[Recorded data]:

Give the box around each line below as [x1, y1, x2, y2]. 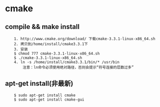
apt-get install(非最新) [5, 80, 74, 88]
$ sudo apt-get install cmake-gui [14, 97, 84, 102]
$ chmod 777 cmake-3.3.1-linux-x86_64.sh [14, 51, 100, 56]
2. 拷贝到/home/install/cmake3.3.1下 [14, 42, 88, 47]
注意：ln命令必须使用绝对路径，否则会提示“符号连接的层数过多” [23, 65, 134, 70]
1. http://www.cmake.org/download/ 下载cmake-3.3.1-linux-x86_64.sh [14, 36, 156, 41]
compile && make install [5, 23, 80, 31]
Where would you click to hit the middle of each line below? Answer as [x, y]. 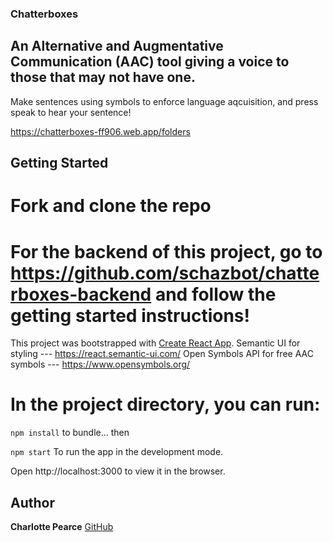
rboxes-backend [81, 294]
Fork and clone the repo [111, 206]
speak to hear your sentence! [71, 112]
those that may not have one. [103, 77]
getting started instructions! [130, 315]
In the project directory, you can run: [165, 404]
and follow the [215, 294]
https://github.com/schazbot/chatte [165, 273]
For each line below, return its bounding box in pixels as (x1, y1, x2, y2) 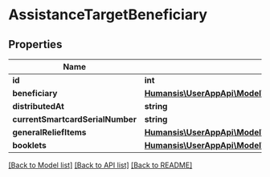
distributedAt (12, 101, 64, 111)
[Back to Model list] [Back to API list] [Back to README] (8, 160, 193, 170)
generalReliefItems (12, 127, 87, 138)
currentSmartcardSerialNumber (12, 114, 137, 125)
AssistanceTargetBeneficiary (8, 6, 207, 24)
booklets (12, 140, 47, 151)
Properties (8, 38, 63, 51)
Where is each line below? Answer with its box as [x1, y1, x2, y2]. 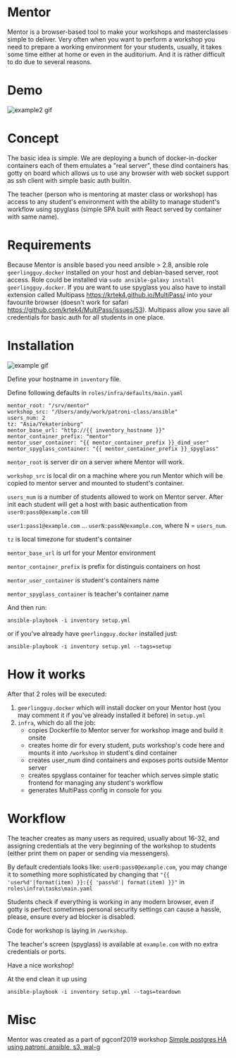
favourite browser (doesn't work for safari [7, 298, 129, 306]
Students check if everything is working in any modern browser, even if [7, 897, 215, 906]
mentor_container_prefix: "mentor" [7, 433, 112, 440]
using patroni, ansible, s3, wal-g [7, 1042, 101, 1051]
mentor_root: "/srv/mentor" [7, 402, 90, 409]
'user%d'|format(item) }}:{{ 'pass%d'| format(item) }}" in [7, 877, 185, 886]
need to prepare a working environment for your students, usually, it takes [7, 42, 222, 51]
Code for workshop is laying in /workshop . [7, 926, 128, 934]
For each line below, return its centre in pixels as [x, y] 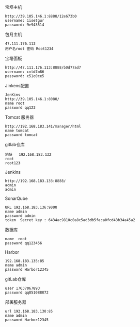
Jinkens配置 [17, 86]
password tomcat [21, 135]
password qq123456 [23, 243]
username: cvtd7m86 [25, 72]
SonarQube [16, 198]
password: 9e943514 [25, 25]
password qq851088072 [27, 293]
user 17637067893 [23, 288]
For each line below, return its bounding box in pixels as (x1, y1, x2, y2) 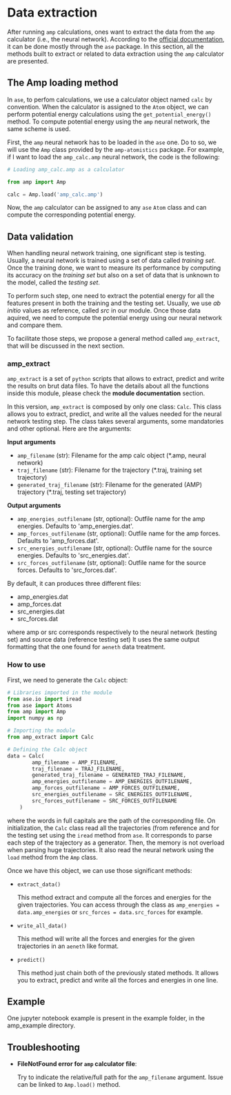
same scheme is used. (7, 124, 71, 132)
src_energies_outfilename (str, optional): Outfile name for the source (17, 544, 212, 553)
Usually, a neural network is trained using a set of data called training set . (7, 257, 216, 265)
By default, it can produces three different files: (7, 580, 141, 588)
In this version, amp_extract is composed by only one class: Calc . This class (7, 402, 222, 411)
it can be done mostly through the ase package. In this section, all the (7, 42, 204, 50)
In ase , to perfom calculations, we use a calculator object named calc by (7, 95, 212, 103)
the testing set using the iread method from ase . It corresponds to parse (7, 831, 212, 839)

--

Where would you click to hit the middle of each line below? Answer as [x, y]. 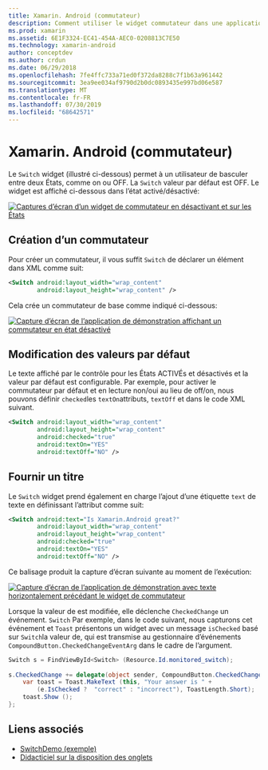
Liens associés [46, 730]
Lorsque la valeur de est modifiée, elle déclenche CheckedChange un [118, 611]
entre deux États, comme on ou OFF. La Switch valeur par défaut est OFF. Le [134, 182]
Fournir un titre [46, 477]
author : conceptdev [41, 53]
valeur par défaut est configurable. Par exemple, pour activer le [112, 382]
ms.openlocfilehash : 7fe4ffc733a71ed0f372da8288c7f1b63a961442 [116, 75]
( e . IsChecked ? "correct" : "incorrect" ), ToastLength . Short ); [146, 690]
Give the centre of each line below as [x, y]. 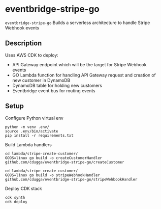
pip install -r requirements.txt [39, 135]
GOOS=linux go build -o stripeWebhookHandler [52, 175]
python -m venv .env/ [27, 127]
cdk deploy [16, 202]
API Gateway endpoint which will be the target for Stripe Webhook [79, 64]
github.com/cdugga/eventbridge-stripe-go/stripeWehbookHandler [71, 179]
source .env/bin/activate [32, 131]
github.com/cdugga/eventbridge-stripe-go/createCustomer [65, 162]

* * *

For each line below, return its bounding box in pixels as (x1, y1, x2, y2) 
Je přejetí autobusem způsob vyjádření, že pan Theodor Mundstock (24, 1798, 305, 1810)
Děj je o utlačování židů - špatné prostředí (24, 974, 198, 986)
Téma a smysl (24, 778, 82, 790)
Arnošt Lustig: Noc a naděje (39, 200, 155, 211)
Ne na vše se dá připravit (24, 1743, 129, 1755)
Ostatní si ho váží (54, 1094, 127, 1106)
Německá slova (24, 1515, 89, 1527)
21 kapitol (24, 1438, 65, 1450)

[What to work on]: Word for word, retype the lines in the entries above that run from the one with "those that may not have one. [103, 77]" through the one with "distributedAt (12, 101, 64, 111)". Both ends count; pictures do not.

[Result of this exercise]:
those that may not have one. [103, 77]
getting started instructions! [130, 315]
In the project directory, you can run: [165, 404]
and follow the [215, 294]
https://github.com/schazbot/chatte [165, 273]
For each line below, return its bounding box in pixels as (x1, y1, x2, y2) 
distributedAt (12, 101, 64, 111)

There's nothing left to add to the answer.